TASK DETAILS: From the entries below, reproduce exactly the lines from the one with "Presoterapia (84, 101)" through the one with "control to external shareholders. (95, 58)", both included, without images.

************

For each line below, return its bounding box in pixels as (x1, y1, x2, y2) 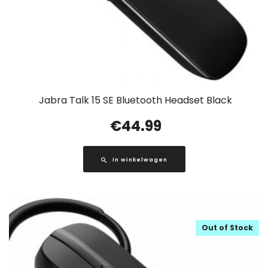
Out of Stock (202, 222, 253, 233)
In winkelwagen (112, 156, 167, 163)
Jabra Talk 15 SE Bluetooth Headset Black (39, 93, 232, 107)
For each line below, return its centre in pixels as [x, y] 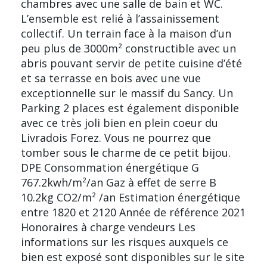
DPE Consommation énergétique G [110, 167]
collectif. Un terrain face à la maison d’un [126, 33]
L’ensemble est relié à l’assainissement [120, 18]
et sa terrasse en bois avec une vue [111, 78]
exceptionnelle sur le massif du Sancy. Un [127, 93]
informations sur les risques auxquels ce [125, 242]
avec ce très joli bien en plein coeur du [119, 122]
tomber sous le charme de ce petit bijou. [126, 152]
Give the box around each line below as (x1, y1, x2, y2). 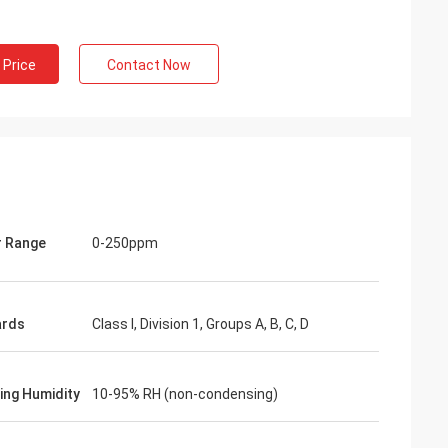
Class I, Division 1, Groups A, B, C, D (92, 316, 309, 332)
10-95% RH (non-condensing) (92, 386, 278, 402)
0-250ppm (92, 235, 158, 251)
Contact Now (107, 57, 191, 73)
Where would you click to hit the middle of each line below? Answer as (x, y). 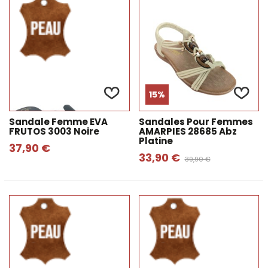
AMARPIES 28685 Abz (188, 131)
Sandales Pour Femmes (196, 122)
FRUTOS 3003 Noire (54, 131)
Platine (156, 141)
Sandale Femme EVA (58, 122)
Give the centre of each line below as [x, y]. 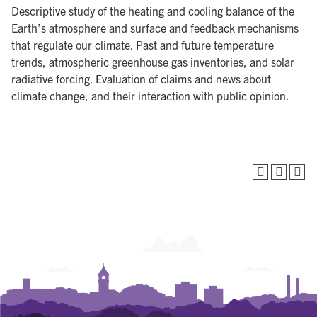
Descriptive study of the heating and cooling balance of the [153, 11]
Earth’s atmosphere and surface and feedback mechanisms [155, 28]
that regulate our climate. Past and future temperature [143, 45]
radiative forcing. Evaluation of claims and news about [141, 79]
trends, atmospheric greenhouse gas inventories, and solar [153, 62]
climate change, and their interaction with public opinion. [150, 96]
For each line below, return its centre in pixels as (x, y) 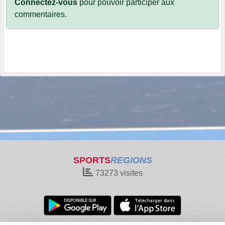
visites (130, 173)
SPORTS (92, 160)
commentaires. (41, 14)
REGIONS (131, 160)
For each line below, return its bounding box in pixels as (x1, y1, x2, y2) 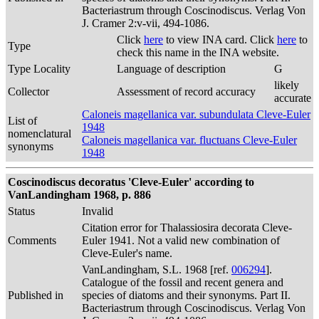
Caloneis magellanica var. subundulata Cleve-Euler (82, 108, 310, 120)
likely (274, 79, 299, 91)
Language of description (117, 63, 226, 75)
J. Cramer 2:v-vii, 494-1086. (82, 17, 209, 29)
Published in (8, 289, 63, 301)
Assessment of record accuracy (117, 85, 256, 98)
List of (8, 115, 37, 127)
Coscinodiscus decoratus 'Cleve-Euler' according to (8, 176, 254, 188)
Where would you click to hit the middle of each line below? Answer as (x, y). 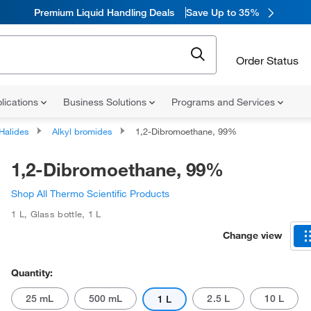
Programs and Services (225, 102)
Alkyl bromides (82, 131)
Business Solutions (106, 102)
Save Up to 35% (222, 12)
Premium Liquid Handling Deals (104, 12)
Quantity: (32, 273)
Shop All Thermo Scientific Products (90, 194)
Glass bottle (56, 214)
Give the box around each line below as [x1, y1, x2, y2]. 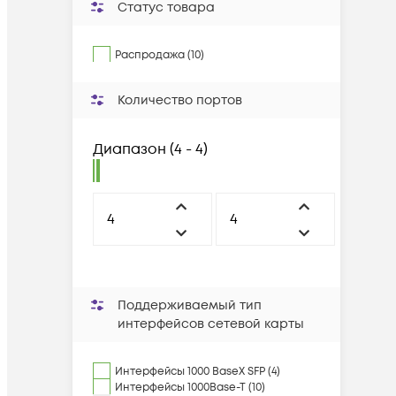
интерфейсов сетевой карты [118, 316, 304, 332]
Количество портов [118, 92, 242, 109]
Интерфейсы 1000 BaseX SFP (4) [115, 364, 280, 379]
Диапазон [93, 140, 166, 159]
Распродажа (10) [115, 48, 204, 63]
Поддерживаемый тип [118, 297, 262, 314]
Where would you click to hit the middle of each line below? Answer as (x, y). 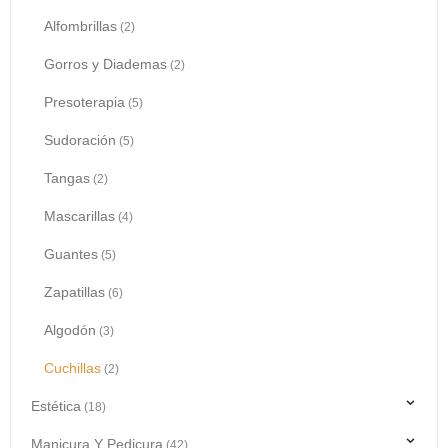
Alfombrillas (80, 25)
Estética (56, 405)
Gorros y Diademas (105, 63)
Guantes (70, 253)
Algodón (69, 329)
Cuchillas (72, 367)
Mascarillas (79, 215)
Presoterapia (84, 101)
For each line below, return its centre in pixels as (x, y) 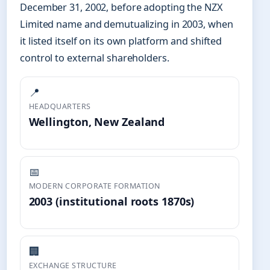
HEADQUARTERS (60, 106)
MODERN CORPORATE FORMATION (94, 186)
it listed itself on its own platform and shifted (121, 41)
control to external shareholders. (95, 58)
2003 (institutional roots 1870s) (111, 202)
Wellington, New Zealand (97, 121)
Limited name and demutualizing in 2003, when (127, 24)
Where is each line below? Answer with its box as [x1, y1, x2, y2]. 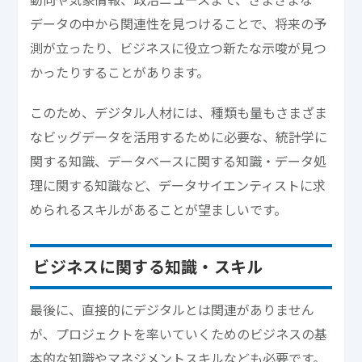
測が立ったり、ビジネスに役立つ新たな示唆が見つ [30, 37, 327, 57]
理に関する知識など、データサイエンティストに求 [30, 175, 326, 195]
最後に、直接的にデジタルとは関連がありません [30, 299, 315, 319]
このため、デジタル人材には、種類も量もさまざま [30, 102, 328, 122]
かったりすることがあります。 [30, 61, 210, 82]
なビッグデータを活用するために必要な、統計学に [30, 126, 328, 146]
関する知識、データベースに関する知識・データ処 [30, 150, 327, 170]
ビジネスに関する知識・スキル [33, 254, 263, 278]
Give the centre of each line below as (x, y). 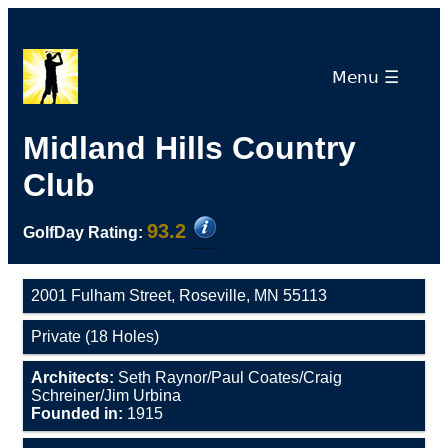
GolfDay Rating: (83, 233)
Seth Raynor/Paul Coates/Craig (230, 378)
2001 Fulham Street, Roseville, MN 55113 (179, 296)
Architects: (74, 378)
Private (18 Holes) (95, 337)
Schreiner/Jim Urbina (106, 396)
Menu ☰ (370, 77)
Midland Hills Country (189, 148)
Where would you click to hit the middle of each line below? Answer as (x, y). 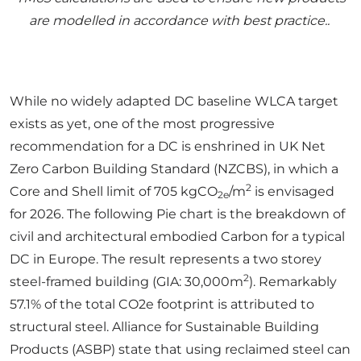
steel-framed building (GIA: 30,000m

************

RESULT FOR THIS EXERCISE:
Presoterapia (84, 101)
For each line below, return its centre in pixels as (x, y) 
HEADQUARTERS (60, 106)
MODERN CORPORATE FORMATION (94, 186)
it listed itself on its own platform and shifted (121, 41)
control to external shareholders. (95, 58)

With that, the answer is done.